#### Data extract
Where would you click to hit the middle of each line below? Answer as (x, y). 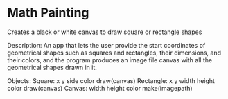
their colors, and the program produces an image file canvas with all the (110, 60)
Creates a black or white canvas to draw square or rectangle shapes (105, 32)
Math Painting (48, 13)
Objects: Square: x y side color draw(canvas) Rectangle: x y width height (111, 80)
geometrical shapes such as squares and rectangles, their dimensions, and (114, 53)
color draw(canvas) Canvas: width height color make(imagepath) (100, 88)
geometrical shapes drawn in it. (52, 67)
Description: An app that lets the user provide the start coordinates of (106, 45)
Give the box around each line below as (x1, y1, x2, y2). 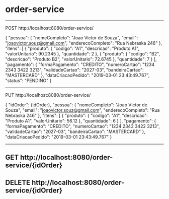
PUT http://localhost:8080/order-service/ (5, 92, 91, 98)
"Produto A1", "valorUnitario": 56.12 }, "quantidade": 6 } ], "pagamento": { (5, 117, 156, 124)
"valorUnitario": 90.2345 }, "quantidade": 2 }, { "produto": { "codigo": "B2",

#### How to complete this task
Reproduce the data above exactly, leaving out any picture in it.

#### Your response
Where would you click to hit the middle of each line below? Answer as (x, y). 
their colors, and the program produces an image file canvas with all the (110, 60)
Creates a black or white canvas to draw square or rectangle shapes (105, 32)
Math Painting (48, 13)
Objects: Square: x y side color draw(canvas) Rectangle: x y width height (111, 80)
geometrical shapes such as squares and rectangles, their dimensions, and (114, 53)
color draw(canvas) Canvas: width height color make(imagepath) (100, 88)
geometrical shapes drawn in it. (52, 67)
Description: An app that lets the user provide the start coordinates of (106, 45)
Give the box around each line below as (x1, y1, x2, y2). 
PUT http://localhost:8080/order-service/ (5, 92, 91, 98)
"Produto A1", "valorUnitario": 56.12 }, "quantidade": 6 } ], "pagamento": { (5, 117, 156, 124)
"valorUnitario": 90.2345 }, "quantidade": 2 }, { "produto": { "codigo": "B2",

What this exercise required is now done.